Coryell County, TX — Solar Development Risk Assessment

Local solar ordinance barriers, board sentiment, and utility policies that affect development timelines and risk.

30.5
Risk Grade
Excellent
Grade A: No ordinance, no moratorium. Fort Cavazos drives federal-backed solar at scale (15 MW operational + microgrid in development). Federal energy community status may enable ITC bonus adder for projects within designated boundaries [TBV]. Pro-development local environment with military-community alignment.
Assessment Snapshot
Population
83093
State Rank
#16
Compliance
35%
Trajectory
20

Moratorium Status

✓ No Active Moratorium
No specific moratorium information available.

Ordinance & Regulations

Setback Requirements
None codified.
Zoning Mechanism
No county ordinance — by-right in unincorporated areas. Federal installation energy decisions made within base perimeter independently of county zoning.
Acreage Caps
None.
Density Caps
None.
Spacing Rules
None.
Size Restrictions
None.

Board Sentiment & Political Risk

Sentiment Analysis
Positive — federal energy security mandate drives solar investment; military-civilian community supportive of energy resilience.
Basis for Assessment
Gatesville county seat; Fort Cavazos (largest active-duty US military installation) drives renewable investment; United Cooperative Services (UCS) territory; Pct 1: Kyle Matthews; Pct 2: Scott Weddle; Pct 3: Ryan Basham; Pct 4: Ray Ashby; County Judge; R-majority.
Political Risk Factors
Improving
Board Members
County Judge Roger Miller, Commissioner Pct. 1 Kyle Matthews, Commissioner Pct. 2 Scott Weddle, Commissioner Pct. 3 Ryan Basham, Commissioner Pct. 4 Ray Ashby

Grid, Utilities & State Context

Grid Operator
ERCOT
Utilities
United Cooperative Services (UCS), Multiple retail providers (50+ in county)
State Permitting Process
No state siting board for solar in Texas.

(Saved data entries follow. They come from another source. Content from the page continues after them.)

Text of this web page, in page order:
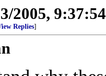
2005,
Replies]
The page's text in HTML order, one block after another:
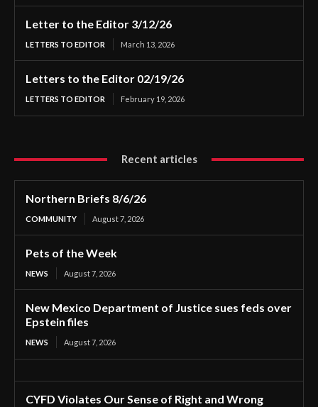
Letter to the Editor 3/12/26
LETTERS TO EDITOR March 13, 2026
Letters to the Editor 02/19/26
LETTERS TO EDITOR February 19, 2026
Recent articles
Northern Briefs 8/6/26
COMMUNITY August 7, 2026
Pets of the Week
NEWS August 7, 2026
New Mexico Department of Justice sues feds over
Epstein files
NEWS August 7, 2026
CYFD Violates Our Sense of Right and Wrong
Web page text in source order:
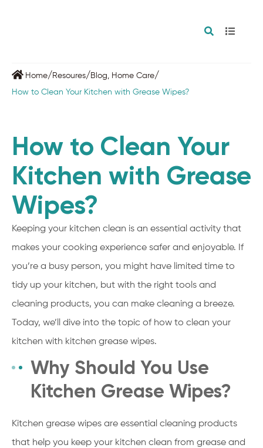
Home/ Resoures/ Blog Home Care/
How to Clean Your Kitchen with Grease Wipes?
How to Clean Your
Kitchen with Grease
Wipes?
Keeping your kitchen clean is an essential activity that
makes your cooking experience safer and enjoyable. If
you’re a busy person, you might have limited time to
tidy up your kitchen, but with the right tools and
cleaning products, you can make cleaning a breeze.
Today, we’ll dive into the topic of how to clean your
kitchen with kitchen grease wipes.
Why Should You Use
Kitchen Grease Wipes?
Kitchen grease wipes are essential cleaning products
that help you keep your kitchen clean from grease and
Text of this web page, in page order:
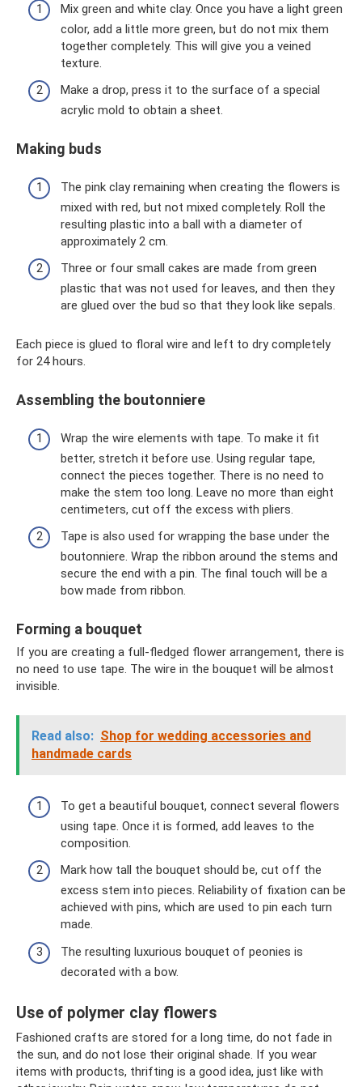
Mix green and white clay. Once you have a light green
color, add a little more green, but do not mix them
together completely. This will give you a veined
texture.
Make a drop, press it to the surface of a special
acrylic mold to obtain a sheet.
Making buds
The pink clay remaining when creating the flowers is
mixed with red, but not mixed completely. Roll the
resulting plastic into a ball with a diameter of
approximately 2 cm.
Three or four small cakes are made from green
plastic that was not used for leaves, and then they
are glued over the bud so that they look like sepals.
Each piece is glued to floral wire and left to dry completely
for 24 hours.
Assembling the boutonniere
Wrap the wire elements with tape. To make it fit
better, stretch it before use. Using regular tape,
connect the pieces together. There is no need to
make the stem too long. Leave no more than eight
centimeters, cut off the excess with pliers.
Tape is also used for wrapping the base under the
boutonniere. Wrap the ribbon around the stems and
secure the end with a pin. The final touch will be a
bow made from ribbon.
Forming a bouquet
If you are creating a full-fledged flower arrangement, there is
no need to use tape. The wire in the bouquet will be almost
invisible.
Read also: Shop for wedding accessories and
handmade cards
To get a beautiful bouquet, connect several flowers
using tape. Once it is formed, add leaves to the
composition.
Mark how tall the bouquet should be, cut off the
excess stem into pieces. Reliability of fixation can be
achieved with pins, which are used to pin each turn
made.
The resulting luxurious bouquet of peonies is
decorated with a bow.
Use of polymer clay flowers
Fashioned crafts are stored for a long time, do not fade in
the sun, and do not lose their original shade. If you wear
items with products, thrifting is a good idea, just like with
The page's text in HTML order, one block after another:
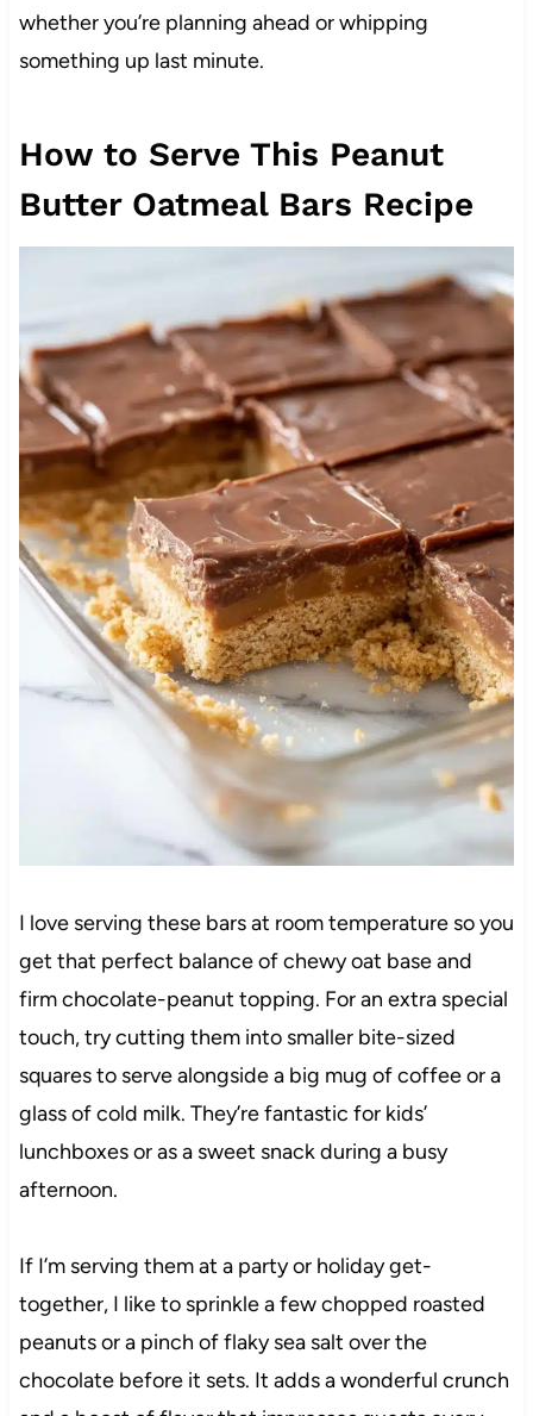
whether you’re planning ahead or whipping
something up last minute.
How to Serve This Peanut
Butter Oatmeal Bars Recipe
I love serving these bars at room temperature so you
get that perfect balance of chewy oat base and
firm chocolate-peanut topping. For an extra special
touch, try cutting them into smaller bite-sized
squares to serve alongside a big mug of coffee or a
glass of cold milk. They’re fantastic for kids’
lunchboxes or as a sweet snack during a busy
afternoon.
If I’m serving them at a party or holiday get-
together, I like to sprinkle a few chopped roasted
peanuts or a pinch of flaky sea salt over the
chocolate before it sets. It adds a wonderful crunch
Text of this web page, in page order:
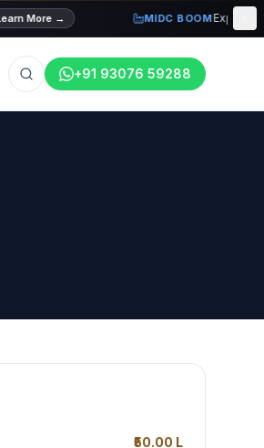
→ MIDC BOOMExplore current
+91 93076 59288
₹50.00 L
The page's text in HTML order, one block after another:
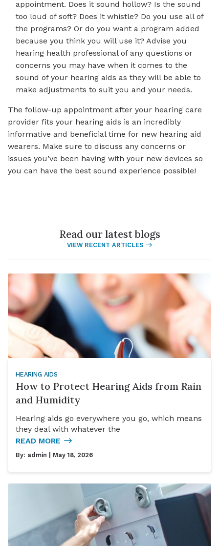
appointment. Does it sound hollow? Is the sound
too loud of soft? Does it whistle? Do you use all of
the programs? Or do you want a program added
because you think you will use it? Advise you
hearing health professional of any questions or
concerns you may have when it comes to the
sound of your hearing aids as they will be able to
make adjustments to suit you and your needs.
The follow-up appointment after your hearing care
provider fits your hearing aids is an incredibly
informative and beneficial time for new hearing aid
wearers. Make sure to discuss any concerns or
issues you’ve been having with your new devices so
you can have the best sound experience possible!
Read our latest blogs
VIEW RECENT ARTICLES
HEARING AIDS
How to Protect Hearing Aids from Rain
and Humidity
Hearing aids go everywhere you go, which means
they deal with whatever the
READ MORE
By: admin | May 18, 2026
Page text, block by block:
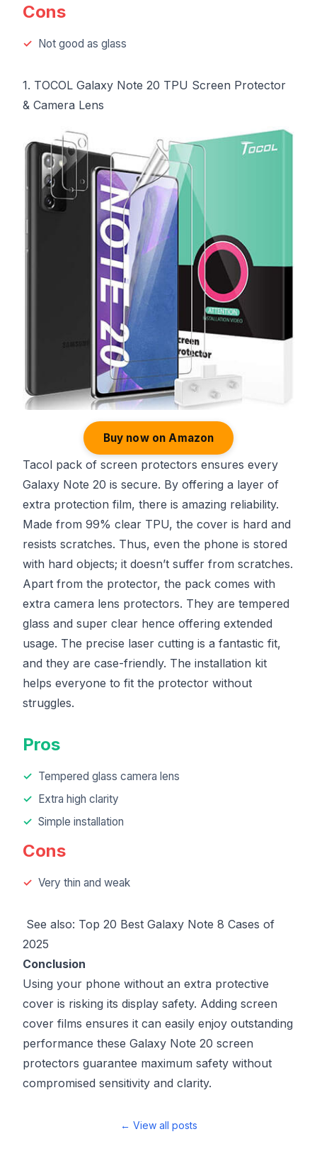
Cons
Not good as glass
1. TOCOL Galaxy Note 20 TPU Screen Protector
& Camera Lens
Buy now on Amazon
Tacol pack of screen protectors ensures every
Galaxy Note 20 is secure. By offering a layer of
extra protection film, there is amazing reliability.
Made from 99% clear TPU, the cover is hard and
resists scratches. Thus, even the phone is stored
with hard objects; it doesn’t suffer from scratches.
Apart from the protector, the pack comes with
extra camera lens protectors. They are tempered
glass and super clear hence offering extended
usage. The precise laser cutting is a fantastic fit,
and they are case-friendly. The installation kit
helps everyone to fit the protector without
struggles.
Pros
Tempered glass camera lens
Extra high clarity
Simple installation
Cons
Very thin and weak
See also: Top 20 Best Galaxy Note 8 Cases of
2025
Conclusion
Using your phone without an extra protective
cover is risking its display safety. Adding screen
cover films ensures it can easily enjoy outstanding
performance these Galaxy Note 20 screen
protectors guarantee maximum safety without
compromised sensitivity and clarity.
← View all posts
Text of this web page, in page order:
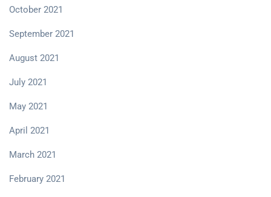
October 2021
September 2021
August 2021
July 2021
May 2021
April 2021
March 2021
February 2021
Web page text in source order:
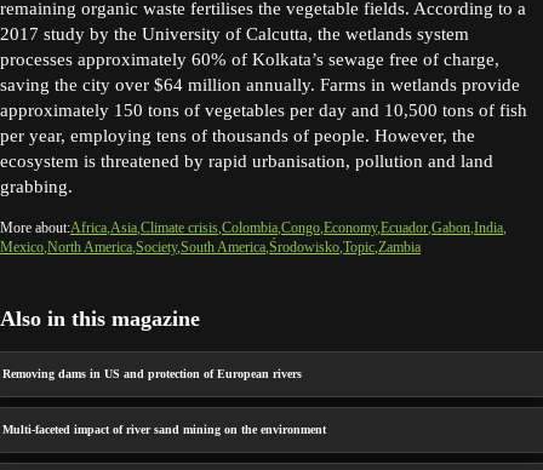
remaining organic waste fertilises the vegetable fields. According to a
2017 study by the University of Calcutta, the wetlands system
processes approximately 60% of Kolkata’s sewage free of charge,
saving the city over $64 million annually. Farms in wetlands provide
approximately 150 tons of vegetables per day and 10,500 tons of fish
per year, employing tens of thousands of people. However, the
ecosystem is threatened by rapid urbanisation, pollution and land
grabbing.
More about:Africa Asia Climate crisis Colombia Congo Economy Ecuador Gabon India
Mexico North America Society South America Środowisko Topic Zambia
Also in this magazine
Removing dams in US and protection of European rivers
Multi-faceted impact of river sand mining on the environment

PUCT regulates utilities; ERCOT manages interconnection for ERCOT service territory (most of state); SPP governs Panhandle/northwest TX. County Commissioners Court governs unincorporated areas under Texas Local Government Code. Many rural TX counties have NO zoning authority — solar is essentially by-right without county approval requirement. HB 2527 (2023) requires counties with solar ordinances to provide a 'reasonable' permitting framework. No statewide preemption prevents county restrictions. ERCOT interconnection queue is severely congested — grid study delays of 2-4+ years common.
State Incentives
Texas has no state RPS mandate. Key incentives: Federal ITC (30% base + bonus adders for energy communities/domestic content). Property tax abatement via Chapter 312/313 successor frameworks (county-level negotiation required). ERCOT wholesale market provides strong merchant revenue stack. No state income tax benefits developer HQ decisions. USDA REAP available for rural projects.

Development Activity

Active/Completed Projects
Fort Cavazos On-Base Solar — 15 MW (63,000 panels, 132 acres); part of 65 MW hybrid renewable system with 50 MW wind; operational; provides ~40% of base energy needs; Dominion Energy partnership. Fort Cavazos Microgrid — $5M energy resilience grant (Feb 2024); 25 critical facilities + 5 housing communities; in development with Dominion Energy and City of Copperas Cove.
Denied/Withdrawn Projects
None documented.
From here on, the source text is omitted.